演武场当中铸有一座高台, 白石所砌,台上有一重飞檐楼阁,坐西朝东,每当朝阳斜照在台上时, 便会被镀上一重金芒, 所以也称为旭金台,有九层台阶通往旭金台之上。

此时, 五宫夫子已经坐在旭金台上, 台下聚满了前来围观的弟子。

到了时辰,五宫各有一位夫子走上前来, 同时驱动灵力结印成阵, 阵成之时, 从四方悬岛以及脚下这座绝山上, 各飞射而出一道光芒,五色光芒于阵中合拢, 冲天而起, 浮出一柄堪比石柱一样高大的卷轴。

卷轴在众人注视下缓缓舒展开, 露出内里水墨丹青勾勒的山河奇景,山水之外又有良田屋舍,通都大邑。

地卷中的时间和外界并不相同, 过去、未来、当下,同存于一幅卷轴中,可谓神妙之极。

从外看去能见日月同挂在天上,画卷左边金乌高悬,右边却夜幕笼罩,挂着一弯下弦月,昼夜交接之处铺着绯红的余晖。

缥缈云雾萦绕在画上,将卷中之景遮掩得似真似幻,仿佛另有一片天地。

慕昭然前世虽已见识过这幅地卷,但此时此刻,仰头望向上方那遮天蔽日的巨大卷轴时,心下还是不免震撼。

岑夫子走上前来,朗声道:“新生弟子何在?”

台下人群左右散开,让出一条道来,慕昭然走上前,站在台阶下,身旁陆续有人走来,与她并肩而立。

岑夫子道:“此地卷海纳百川,包罗万象,世间缘法,皆可在卷中循得一二,每个人只有一次进得卷中的机会,希望你们能够珍视。”

慕昭然听闻此言,忽然担忧起来,她上辈子已经进过一次地卷了,魂魄重返过去,再来这么一次,还能不能进去?地卷与天书齐名,被吹得这么神,会不会发现她魂魄有异?

慕昭然在心里询问系统,与女主无关之事,系统就跟死了一样毫无反应。

在她犹疑时,众人已拱手行礼,齐声道是,慕昭然也只能仓促地跟着行礼,闷声道了句“是”。

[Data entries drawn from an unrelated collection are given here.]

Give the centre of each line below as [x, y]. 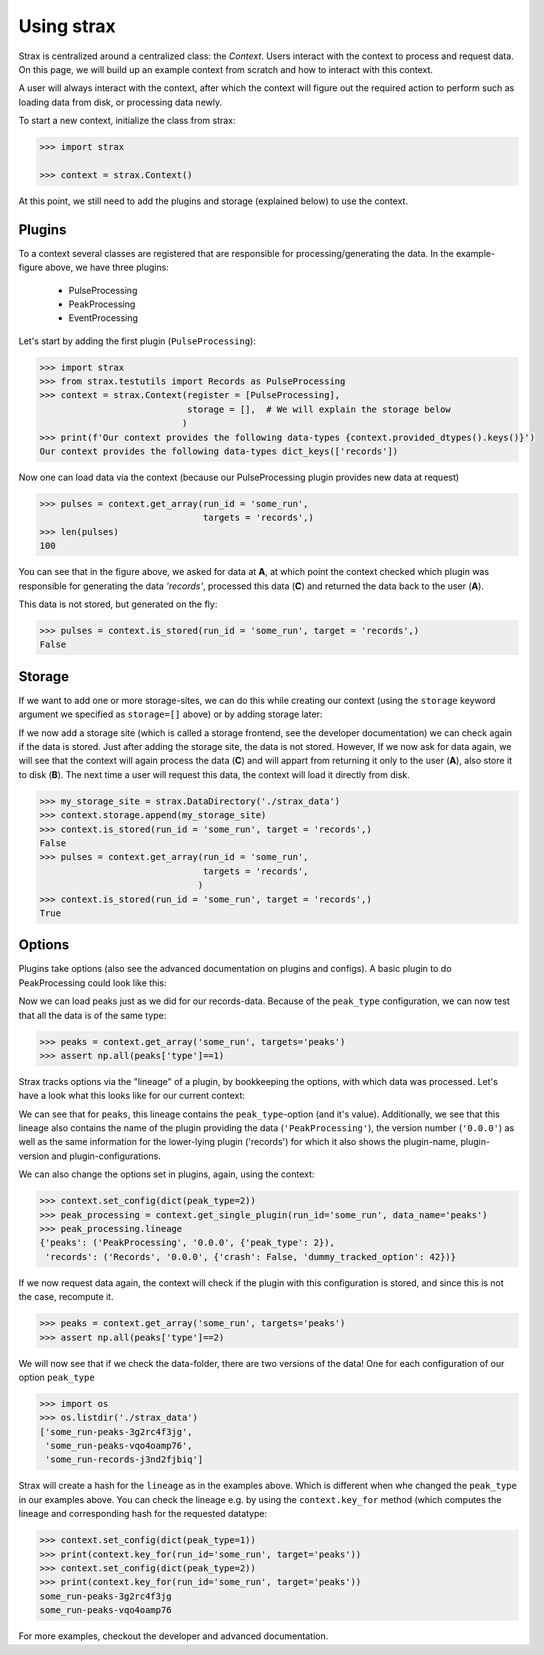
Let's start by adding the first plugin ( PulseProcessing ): [137, 341]
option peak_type [56, 1377]
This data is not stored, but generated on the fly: [118, 604]
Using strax [67, 26]
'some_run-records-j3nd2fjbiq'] [124, 1459]
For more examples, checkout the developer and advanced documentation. [173, 1636]
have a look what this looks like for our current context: [131, 1096]
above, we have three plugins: [107, 267]
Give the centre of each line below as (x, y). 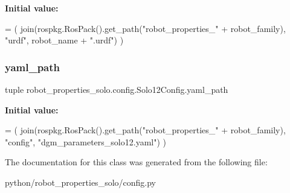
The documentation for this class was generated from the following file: (136, 162)
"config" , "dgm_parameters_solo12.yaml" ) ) (85, 141)
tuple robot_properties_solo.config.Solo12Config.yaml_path (117, 89)
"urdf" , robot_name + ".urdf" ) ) (64, 40)
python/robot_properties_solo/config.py (80, 182)
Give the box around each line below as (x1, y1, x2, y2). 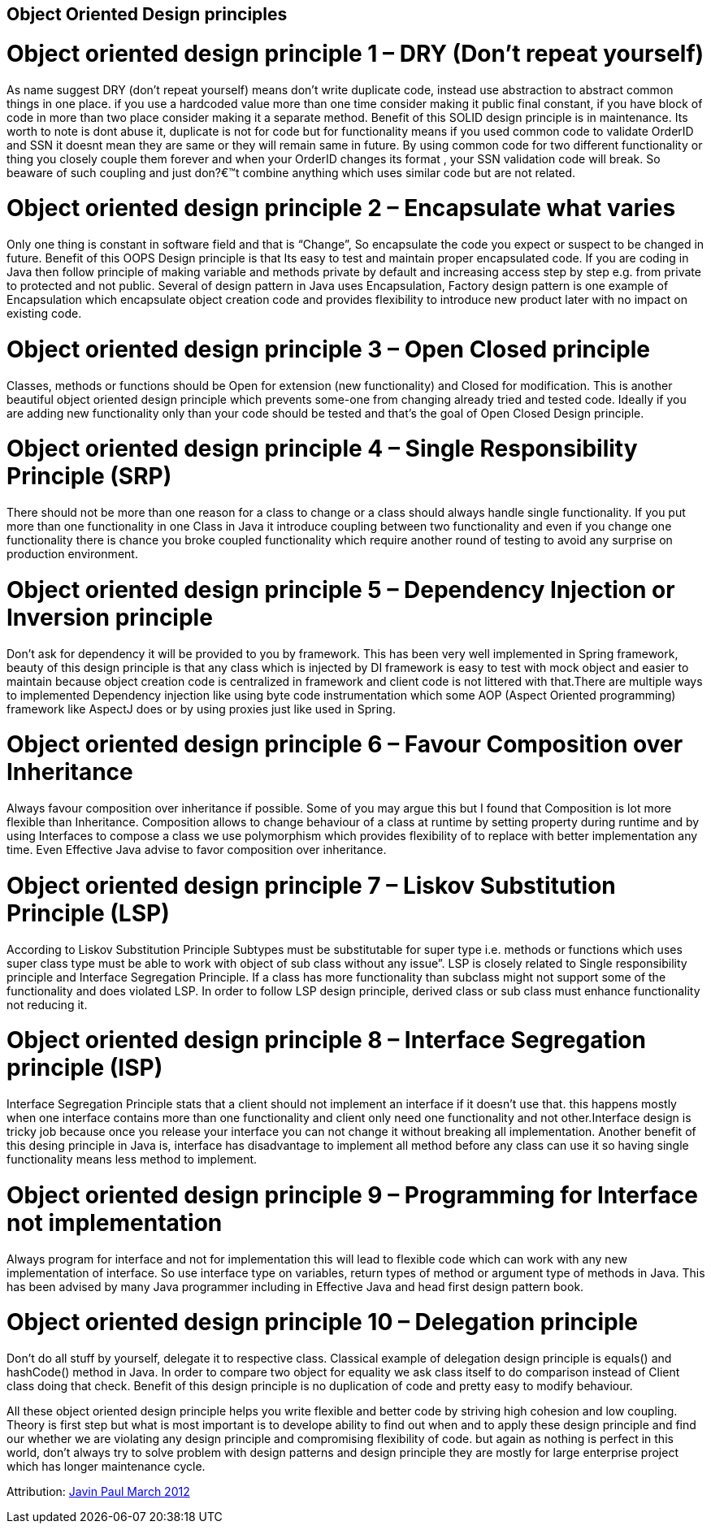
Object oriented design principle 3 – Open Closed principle (7, 335, 650, 363)
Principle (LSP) (7, 899, 170, 927)
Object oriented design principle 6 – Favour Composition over (7, 730, 683, 759)
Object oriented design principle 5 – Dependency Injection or (7, 575, 675, 604)
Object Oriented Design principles (7, 4, 288, 24)
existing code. (7, 306, 82, 320)
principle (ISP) (7, 1054, 163, 1082)
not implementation (7, 1208, 223, 1237)
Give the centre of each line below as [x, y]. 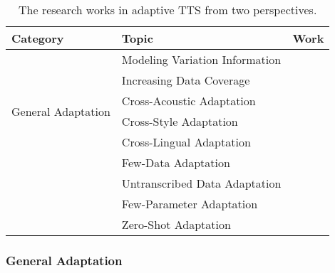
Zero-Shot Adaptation [176, 224]
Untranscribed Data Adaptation [201, 183]
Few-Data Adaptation [176, 162]
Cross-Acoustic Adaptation [189, 101]
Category [38, 38]
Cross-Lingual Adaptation [186, 142]
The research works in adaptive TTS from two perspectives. [168, 10]
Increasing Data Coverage [186, 80]
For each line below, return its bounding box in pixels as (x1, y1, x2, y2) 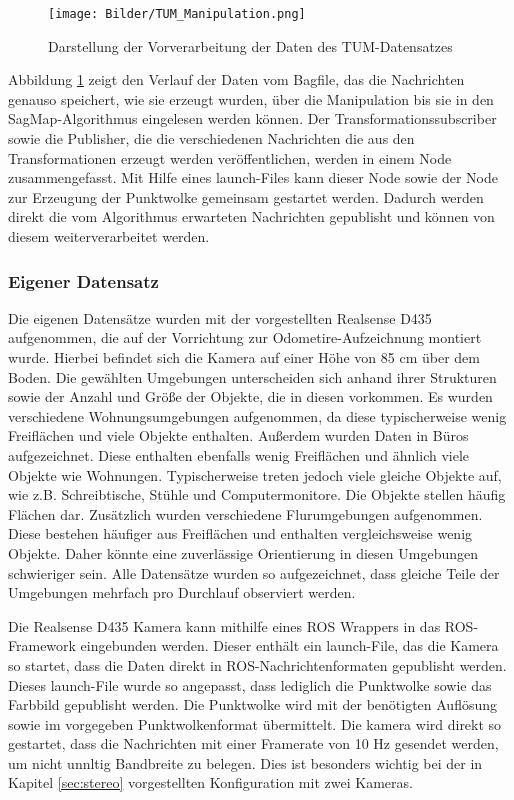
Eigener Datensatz (8, 268, 159, 293)
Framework (8, 635, 76, 656)
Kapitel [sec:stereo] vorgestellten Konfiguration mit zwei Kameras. (8, 772, 413, 793)
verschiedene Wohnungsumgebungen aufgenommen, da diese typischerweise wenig (8, 405, 507, 426)
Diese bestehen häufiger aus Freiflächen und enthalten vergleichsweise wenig (8, 523, 473, 544)
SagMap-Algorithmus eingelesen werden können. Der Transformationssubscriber (8, 108, 497, 129)
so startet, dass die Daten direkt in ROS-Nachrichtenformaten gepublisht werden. (8, 654, 507, 675)
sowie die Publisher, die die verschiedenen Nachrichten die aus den (8, 128, 415, 149)
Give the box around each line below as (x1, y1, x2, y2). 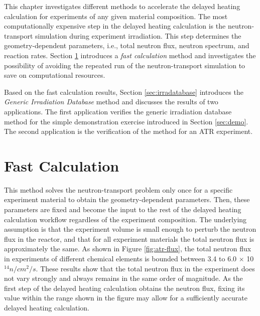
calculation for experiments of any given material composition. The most (4, 11, 228, 21)
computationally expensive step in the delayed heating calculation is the (4, 21, 226, 31)
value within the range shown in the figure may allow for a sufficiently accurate (4, 292, 247, 303)
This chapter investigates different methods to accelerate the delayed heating (4, 1, 240, 11)
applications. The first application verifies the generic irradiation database (4, 106, 232, 116)
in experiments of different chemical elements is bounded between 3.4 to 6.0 (4, 253, 237, 263)
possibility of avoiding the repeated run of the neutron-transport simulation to (4, 60, 245, 70)
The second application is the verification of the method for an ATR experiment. (4, 126, 253, 136)
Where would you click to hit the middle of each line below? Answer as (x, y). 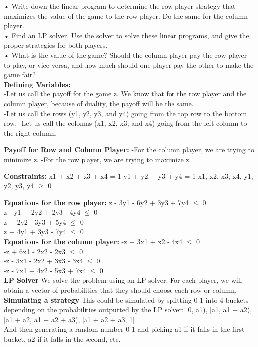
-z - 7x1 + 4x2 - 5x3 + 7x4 (45, 270)
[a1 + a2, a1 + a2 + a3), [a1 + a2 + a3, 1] (69, 319)
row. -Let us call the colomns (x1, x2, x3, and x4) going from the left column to (126, 123)
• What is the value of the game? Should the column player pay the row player (126, 54)
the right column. (31, 132)
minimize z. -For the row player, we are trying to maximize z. (98, 159)
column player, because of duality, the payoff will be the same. (99, 103)
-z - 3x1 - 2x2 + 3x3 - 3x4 (43, 261)
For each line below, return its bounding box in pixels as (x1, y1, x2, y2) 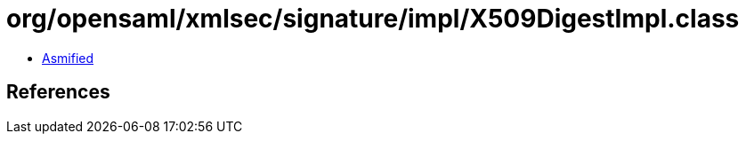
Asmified (42, 50, 94, 66)
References (6, 81, 110, 104)
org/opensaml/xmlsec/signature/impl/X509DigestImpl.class (6, 4, 740, 34)
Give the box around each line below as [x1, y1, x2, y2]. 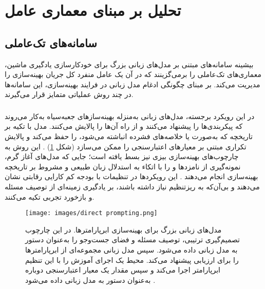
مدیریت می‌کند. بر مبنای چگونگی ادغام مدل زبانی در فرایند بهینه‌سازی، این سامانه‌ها [5, 79, 260, 89]
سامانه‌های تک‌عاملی [5, 34, 97, 50]
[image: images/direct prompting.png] [25, 209, 158, 217]
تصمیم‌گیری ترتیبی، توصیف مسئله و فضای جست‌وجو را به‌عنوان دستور [25, 234, 240, 245]
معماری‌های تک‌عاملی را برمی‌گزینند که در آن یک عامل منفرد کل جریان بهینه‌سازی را [5, 69, 261, 80]
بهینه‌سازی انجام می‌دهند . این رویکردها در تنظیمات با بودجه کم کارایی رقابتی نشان [5, 171, 258, 182]
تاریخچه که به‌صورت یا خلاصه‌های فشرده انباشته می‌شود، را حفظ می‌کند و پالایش [5, 131, 253, 142]
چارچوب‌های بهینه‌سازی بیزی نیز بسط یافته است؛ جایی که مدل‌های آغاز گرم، [5, 151, 239, 162]
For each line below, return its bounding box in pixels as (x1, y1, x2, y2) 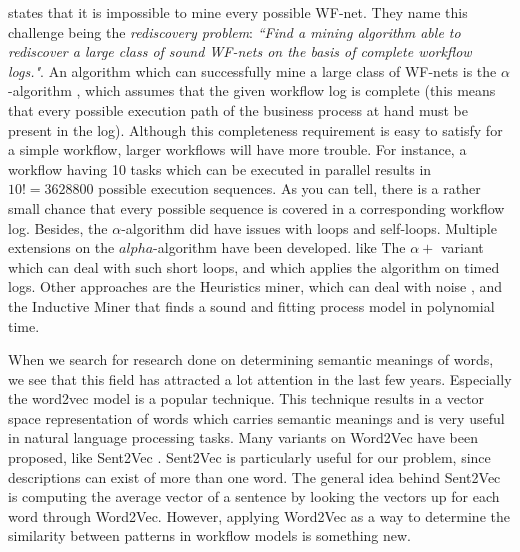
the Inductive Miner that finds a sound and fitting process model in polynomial (8, 295, 495, 316)
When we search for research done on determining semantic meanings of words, (8, 349, 494, 370)
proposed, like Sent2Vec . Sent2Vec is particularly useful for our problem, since (8, 447, 491, 468)
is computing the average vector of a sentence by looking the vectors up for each (8, 486, 500, 507)
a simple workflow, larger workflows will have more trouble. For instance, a (8, 139, 467, 160)
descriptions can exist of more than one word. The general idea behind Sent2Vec (8, 466, 501, 487)
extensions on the (8, 237, 115, 258)
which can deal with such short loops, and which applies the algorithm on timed (8, 256, 500, 277)
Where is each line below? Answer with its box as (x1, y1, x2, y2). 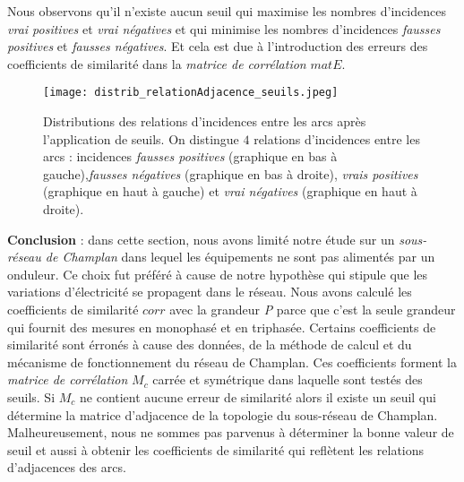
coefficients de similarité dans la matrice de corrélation (7, 54, 306, 73)
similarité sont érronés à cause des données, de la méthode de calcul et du (7, 335, 412, 354)
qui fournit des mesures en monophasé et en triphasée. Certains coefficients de (7, 317, 436, 336)
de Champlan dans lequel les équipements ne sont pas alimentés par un (45, 247, 435, 266)
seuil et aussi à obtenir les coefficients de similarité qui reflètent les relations (7, 440, 425, 459)
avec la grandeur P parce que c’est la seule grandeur (169, 299, 456, 318)
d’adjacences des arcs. (7, 458, 126, 477)
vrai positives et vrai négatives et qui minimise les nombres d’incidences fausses (7, 19, 441, 38)
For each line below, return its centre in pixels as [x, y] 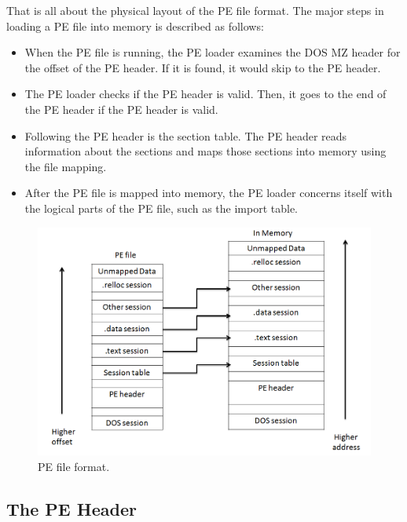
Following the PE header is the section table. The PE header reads [186, 135]
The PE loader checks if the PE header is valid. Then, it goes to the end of [205, 94]
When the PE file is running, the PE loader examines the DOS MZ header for [213, 52]
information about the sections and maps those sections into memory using [205, 151]
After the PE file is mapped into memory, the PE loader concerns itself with [209, 193]
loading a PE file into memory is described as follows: [135, 26]
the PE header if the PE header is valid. [121, 109]
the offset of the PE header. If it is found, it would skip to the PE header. [203, 67]
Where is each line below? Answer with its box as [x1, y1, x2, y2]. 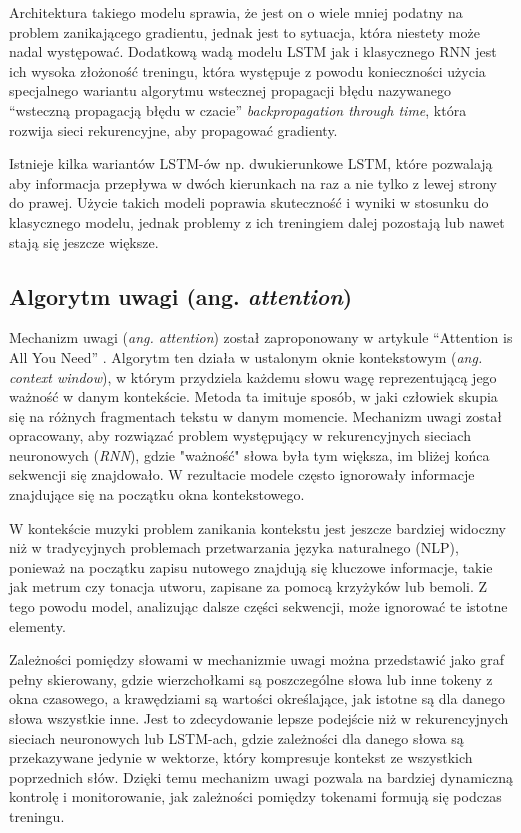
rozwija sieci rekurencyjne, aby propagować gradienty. [9, 119, 338, 140]
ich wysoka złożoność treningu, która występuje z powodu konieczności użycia [9, 60, 486, 81]
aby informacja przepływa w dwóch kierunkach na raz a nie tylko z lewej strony [9, 172, 497, 193]
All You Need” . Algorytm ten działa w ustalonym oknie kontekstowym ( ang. [9, 346, 483, 367]
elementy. [9, 615, 66, 636]
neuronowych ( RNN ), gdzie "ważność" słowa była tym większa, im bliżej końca [9, 444, 490, 465]
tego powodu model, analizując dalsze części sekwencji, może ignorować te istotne [9, 596, 508, 617]
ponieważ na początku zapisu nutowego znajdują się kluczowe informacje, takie [9, 556, 493, 577]
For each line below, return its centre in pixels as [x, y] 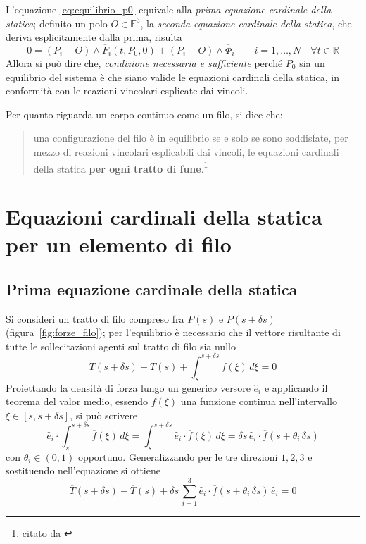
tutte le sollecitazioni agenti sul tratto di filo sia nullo [121, 346]
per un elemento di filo [119, 244]
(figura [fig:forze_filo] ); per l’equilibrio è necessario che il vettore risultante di [173, 332]
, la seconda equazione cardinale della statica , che [246, 23]
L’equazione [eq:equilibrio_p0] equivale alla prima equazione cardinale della [169, 9]
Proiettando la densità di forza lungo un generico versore [128, 387]
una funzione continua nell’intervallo [259, 401]
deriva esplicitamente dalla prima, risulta [94, 37]
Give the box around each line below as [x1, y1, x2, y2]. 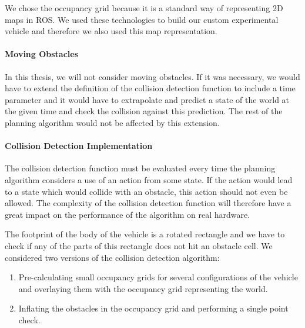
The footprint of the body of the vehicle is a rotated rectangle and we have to [5, 228, 285, 240]
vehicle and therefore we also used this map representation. [5, 25, 217, 37]
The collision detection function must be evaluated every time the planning [5, 162, 276, 174]
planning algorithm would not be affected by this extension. [5, 116, 220, 128]
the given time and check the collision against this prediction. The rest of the [5, 105, 283, 117]
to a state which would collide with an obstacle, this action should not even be [5, 185, 288, 197]
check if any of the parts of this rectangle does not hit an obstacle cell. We [5, 239, 273, 251]
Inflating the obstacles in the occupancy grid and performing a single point [18, 302, 289, 314]
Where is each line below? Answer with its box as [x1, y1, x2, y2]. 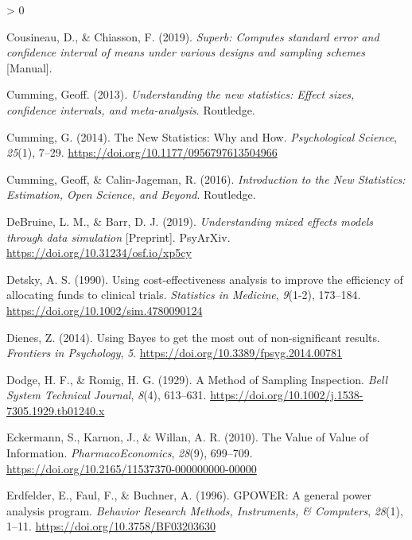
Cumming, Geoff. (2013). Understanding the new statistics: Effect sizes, [6, 86, 355, 103]
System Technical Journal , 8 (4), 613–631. [6, 387, 207, 403]
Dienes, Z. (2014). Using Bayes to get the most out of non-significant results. [6, 328, 380, 345]
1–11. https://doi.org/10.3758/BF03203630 [6, 518, 216, 534]
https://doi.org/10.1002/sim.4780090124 [6, 301, 203, 318]
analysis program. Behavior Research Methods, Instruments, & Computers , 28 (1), [6, 502, 403, 519]
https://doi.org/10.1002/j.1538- [210, 387, 363, 403]
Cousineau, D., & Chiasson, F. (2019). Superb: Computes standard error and [6, 28, 379, 45]

岑夫子满意颔首,说道:“准备好了,便上来旭金台,踏入阵中,送你们入地卷内。”

慕昭然回头看其他人,身旁也有许多视线落在她身上,反正都是要上去的,总不能因为一丝担忧放弃这个天大的机会,慕昭然按了按腰间的锦囊,今日晨起时,夷则给她卜算过一卦,卦象显示她此入地卷皆能逢凶化吉,如愿以偿,是为大吉。

她定下心神,抬步走上台阶。

容亭觉、叶凌烟等人随即跟在她身后踏上台阶,其他人也陆续上台来,一起步入了阵中。

夫子启动法阵,脚下铺开的法线光芒不停闪烁,有人的身形倏而一闪,化为一道幽芒自下而上,飞入地卷内。

慕昭然站在法阵内,看着左右不断有人化作幽芒遁入图中,到最后就只剩下她一个人还稳稳站在原地。

台上台下所有人都眼巴巴地盯着她。

慕昭然:“……”她的心脏咚咚咚地跳起来,紧张地掐紧指腹,好的不灵坏的灵,她之前的担忧该不会真要变成现实吧?如果现在走出阵法,说自己不想去了,还来得及吗?

岑夫子围着阵法打转,看上去比她还要焦急,催促道:“怎么回事?你们几个老东西没吃早饭吗?用点力啊!才送几个人进去就把你们灵力耗尽了?实在不行的话,换其他人来。”

布阵的夫子吹胡子瞪眼,也没工夫跟他回嘴,同时翻手结印,朝法阵注入更多灵力。脚下的法阵灵力大涨,法线光芒亮得刺眼。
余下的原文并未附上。